A 50.0 -mL sample of \(0.00200\) \(M\) \(\mathrm{AgNO}_{3}\) is added to \(50.0 \mathrm{mL}\) of 0.0100 \(M \mathrm{NaIO}_{3} .\) What is the equilibrium concentration of \(\mathrm{Ag}^{+}\) in solution? \(\left(K_{\mathrm{sp}} \text { for } \mathrm{AgIO}_{3} \text { is } 3.0 \times 10^{-8} .\right)\)

We are given the following initial conditions: Sample volume of \(\mathrm{AgNO}_3\): 50.0 mL Molarity of \(\mathrm{AgNO}_3\): 0.00200 M Sample volume of \(\mathrm{NaIO}_3\): 50.0 mL Molarity of \(\mathrm{NaIO}_3\): 0.0100 M Calculate the initial moles of each reactant: Moles of \(\mathrm{AgNO}_3\) = Volume \(\times\) Molarity = \(50.0 \times 10^{-3} \mathrm{L} \) \(\times\) 0.00200 mol/L = 0.0001 mol Moles of \(\mathrm{NaIO}_3\) = Volume \(\times\) Molarity = \(50.0 \times 10^{-3} \mathrm{L} \) \(\times\) 0.0100 mol/L = 0.0005 mol

Write the balanced chemical equation for the reaction: \(\mathrm{AgNO}_3 + \mathrm{NAIO}_3 \rightarrow \mathrm{AgIO}_3 \downarrow + \mathrm{NaNO}_3\)
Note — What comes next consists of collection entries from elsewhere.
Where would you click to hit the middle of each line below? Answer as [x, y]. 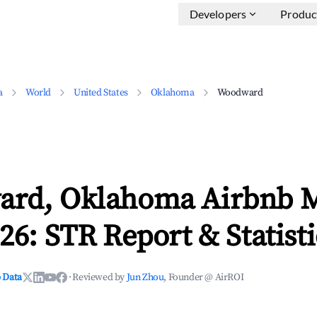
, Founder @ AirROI [204, 277]
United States [101, 93]
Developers [218, 14]
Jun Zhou [145, 277]
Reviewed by [99, 277]
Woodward [240, 93]
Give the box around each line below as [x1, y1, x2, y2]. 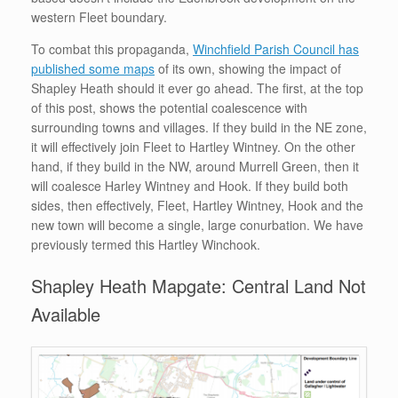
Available [31, 300, 100, 327]
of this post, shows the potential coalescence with [31, 98, 307, 116]
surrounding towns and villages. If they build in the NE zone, [31, 117, 367, 136]
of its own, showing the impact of [155, 59, 341, 77]
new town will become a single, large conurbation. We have [31, 215, 363, 234]
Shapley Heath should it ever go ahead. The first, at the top [31, 78, 363, 97]
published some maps [31, 59, 155, 77]
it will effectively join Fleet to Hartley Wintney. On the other [31, 137, 355, 155]
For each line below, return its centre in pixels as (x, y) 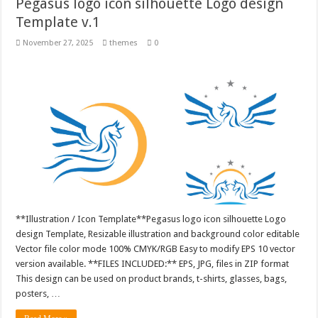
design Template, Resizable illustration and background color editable (158, 234)
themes (124, 43)
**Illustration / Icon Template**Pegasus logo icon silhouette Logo (151, 219)
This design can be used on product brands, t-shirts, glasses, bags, (152, 279)
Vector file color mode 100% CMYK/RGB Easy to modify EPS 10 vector (156, 249)
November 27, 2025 (58, 43)
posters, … (38, 294)
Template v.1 (58, 22)
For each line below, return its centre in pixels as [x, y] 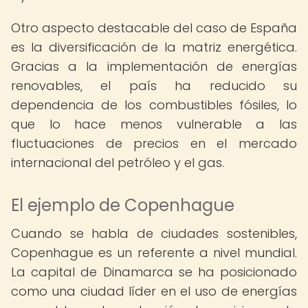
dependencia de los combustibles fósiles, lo [154, 105]
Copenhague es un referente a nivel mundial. [154, 253]
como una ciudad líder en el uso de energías [154, 291]
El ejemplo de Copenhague [123, 205]
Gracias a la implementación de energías [154, 66]
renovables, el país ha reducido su [154, 86]
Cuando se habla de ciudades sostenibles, [154, 233]
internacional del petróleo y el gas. [118, 163]
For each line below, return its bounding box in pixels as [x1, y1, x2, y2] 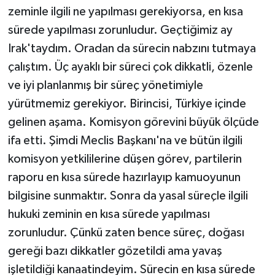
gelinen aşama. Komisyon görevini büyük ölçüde [7, 116, 259, 129]
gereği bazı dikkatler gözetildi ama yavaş [7, 245, 222, 258]
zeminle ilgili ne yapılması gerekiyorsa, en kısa [7, 6, 243, 18]
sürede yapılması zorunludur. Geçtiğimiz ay [7, 24, 233, 37]
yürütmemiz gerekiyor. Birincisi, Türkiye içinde [7, 98, 246, 110]
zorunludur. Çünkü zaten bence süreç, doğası [7, 227, 244, 239]
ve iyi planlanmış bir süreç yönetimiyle [7, 79, 203, 92]
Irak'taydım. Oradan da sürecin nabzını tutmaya [7, 42, 256, 55]
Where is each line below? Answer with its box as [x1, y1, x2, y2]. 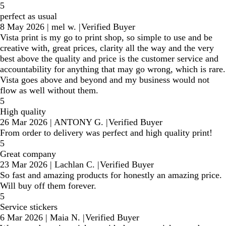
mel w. [51, 22, 76, 32]
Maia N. [50, 212, 80, 222]
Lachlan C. [54, 159, 95, 169]
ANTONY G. [54, 117, 103, 127]
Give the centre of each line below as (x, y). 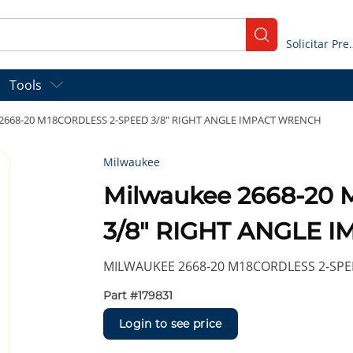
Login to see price (171, 323)
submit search (297, 41)
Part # (121, 296)
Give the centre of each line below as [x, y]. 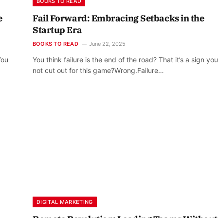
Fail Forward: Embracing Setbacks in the [118, 18]
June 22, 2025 [107, 44]
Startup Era [57, 30]
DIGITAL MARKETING [65, 202]
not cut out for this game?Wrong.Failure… [98, 70]
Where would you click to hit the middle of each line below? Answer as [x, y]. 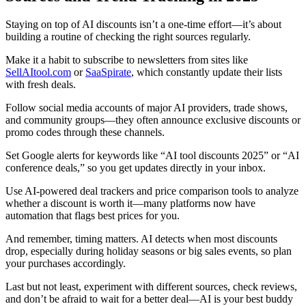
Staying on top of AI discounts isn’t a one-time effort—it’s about [143, 25]
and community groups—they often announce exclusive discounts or [153, 120]
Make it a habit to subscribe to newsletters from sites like [127, 60]
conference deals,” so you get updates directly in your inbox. [136, 168]
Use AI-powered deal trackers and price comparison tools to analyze [152, 191]
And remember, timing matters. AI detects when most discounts [141, 239]
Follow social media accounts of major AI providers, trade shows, [147, 108]
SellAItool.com [38, 72]
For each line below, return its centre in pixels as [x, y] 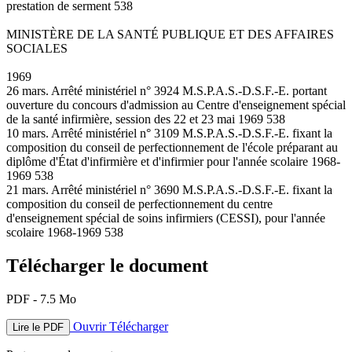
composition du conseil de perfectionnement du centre [139, 203]
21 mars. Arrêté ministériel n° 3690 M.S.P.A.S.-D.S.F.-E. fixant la [169, 189]
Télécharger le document [107, 265]
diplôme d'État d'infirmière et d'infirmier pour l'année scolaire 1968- [173, 161]
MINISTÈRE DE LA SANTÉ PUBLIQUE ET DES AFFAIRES [170, 34]
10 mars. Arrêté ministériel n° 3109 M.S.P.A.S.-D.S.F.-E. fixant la [169, 133]
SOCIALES [37, 48]
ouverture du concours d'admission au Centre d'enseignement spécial [176, 104]
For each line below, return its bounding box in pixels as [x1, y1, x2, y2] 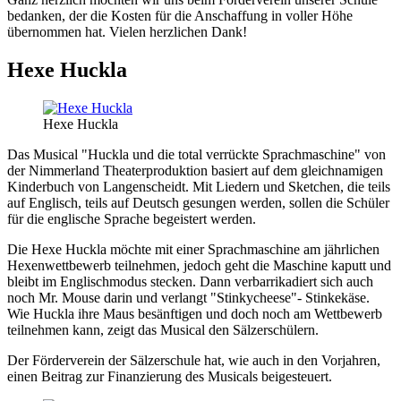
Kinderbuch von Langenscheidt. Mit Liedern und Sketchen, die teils [7, 178, 390, 194]
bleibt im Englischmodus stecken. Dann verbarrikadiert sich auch [7, 273, 373, 289]
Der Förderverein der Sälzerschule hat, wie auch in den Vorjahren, [7, 352, 380, 368]
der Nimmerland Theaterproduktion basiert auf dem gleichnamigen [7, 162, 383, 178]
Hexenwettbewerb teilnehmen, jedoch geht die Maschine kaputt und [7, 257, 391, 273]
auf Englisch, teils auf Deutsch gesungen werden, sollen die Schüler [7, 194, 389, 210]
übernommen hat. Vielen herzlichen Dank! [7, 23, 247, 39]
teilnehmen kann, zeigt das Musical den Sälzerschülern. [7, 321, 319, 337]
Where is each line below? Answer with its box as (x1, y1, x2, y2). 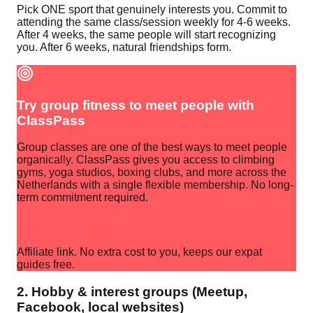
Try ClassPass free (17, 222, 110, 235)
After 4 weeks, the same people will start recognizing (17, 28, 276, 41)
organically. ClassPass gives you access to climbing (17, 154, 275, 166)
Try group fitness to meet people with (17, 97, 254, 112)
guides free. (17, 259, 75, 271)
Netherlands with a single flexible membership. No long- (17, 179, 293, 191)
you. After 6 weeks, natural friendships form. (17, 41, 231, 53)
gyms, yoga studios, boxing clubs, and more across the (17, 166, 286, 179)
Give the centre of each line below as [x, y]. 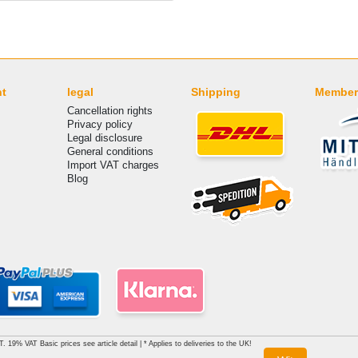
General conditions [110, 151]
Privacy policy [99, 124]
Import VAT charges [113, 165]
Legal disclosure [104, 137]
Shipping [215, 91]
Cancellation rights [109, 110]
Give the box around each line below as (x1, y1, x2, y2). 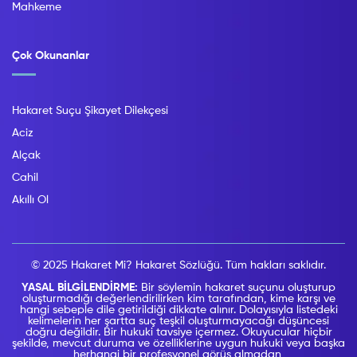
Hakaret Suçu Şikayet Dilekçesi (12, 105, 168, 117)
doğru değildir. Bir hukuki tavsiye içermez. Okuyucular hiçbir (25, 327, 332, 339)
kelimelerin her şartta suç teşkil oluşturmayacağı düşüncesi (28, 316, 329, 328)
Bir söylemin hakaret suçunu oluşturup (141, 282, 335, 294)
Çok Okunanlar (12, 50, 89, 62)
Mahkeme (12, 2, 61, 14)
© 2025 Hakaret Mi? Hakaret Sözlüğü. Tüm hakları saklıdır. (31, 260, 326, 272)
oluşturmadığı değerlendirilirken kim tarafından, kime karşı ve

Set up an ICE (Initial, Change, Equilibrium) table to help keep track of the changes happening to the various species during the reaction: |\(\mathrm{AgNO}_3\) | \(\mathrm{NaIO}_3\) | \(\mathrm{AgIO}_3\) | \(\mathrm{NaNO}_3\) ---|---|---|---|--- Initial (M)| 0.00200| 0.0100| 0 | 0 Change (M)| -x | -x | +x | +x Equilibrium (M)| 0.00200-x | 0.0100-x | x | x As we can see in the table, we used x as a term to represent the changes in concentration during the reaction. The initial concentrations are calculated by dividing the moles found in step 1 by the total volume of the mixture: Total volume of the solution = 50.0 mL (from \(\mathrm{AgNO}_3\)) + 50.0 mL (from \(\mathrm{NaIO}_3\)) = 100 mL So, the initial concentrations are: \(\mathrm{AgNO}_3\): 0.0001 mol / 0.1 L = 0.00100 M \(\mathrm{NaIO}_3\): 0.0005 mol / 0.1 L = 0.00500 M

The solubility product constant \(K_{sp}\) expression for the reaction is: \(K_{sp} = [\mathrm{Ag}^{+}] [\mathrm{IO}_3^{-}]\) From the ICE table, we know that: \([\mathrm{Ag}^{+}] = x\) \([\mathrm{IO}_3^{-}] = 0.0100 - x\) Substituting these values into the equilibrium expression, we get: \(3.0 \times 10^{-8} = x(0.0100 - x)\)

Now we will solve the quadratic equation for x: \(3.0 \times 10^{-8} = x(0.0100 - x)\) To make the calculations easier, we can make an assumption that \(x << 0.0100\), so the equation becomes: \(3.0 \times 10^{-8} = 0.0100x\) Solve for x (equilibrium concentration of \(\mathrm{Ag}^{+}\)): \(x = \mathrm{Ag}^{+} = \frac{3.0 \times 10^{-8}}{0.0100} = 3.0 \times 10^{-6}\) Therefore, the equilibrium concentration of \(\mathrm{Ag}^{+}\) in the solution is approximately \(3.0 \times 10^{-6}\ \mathrm{M}\).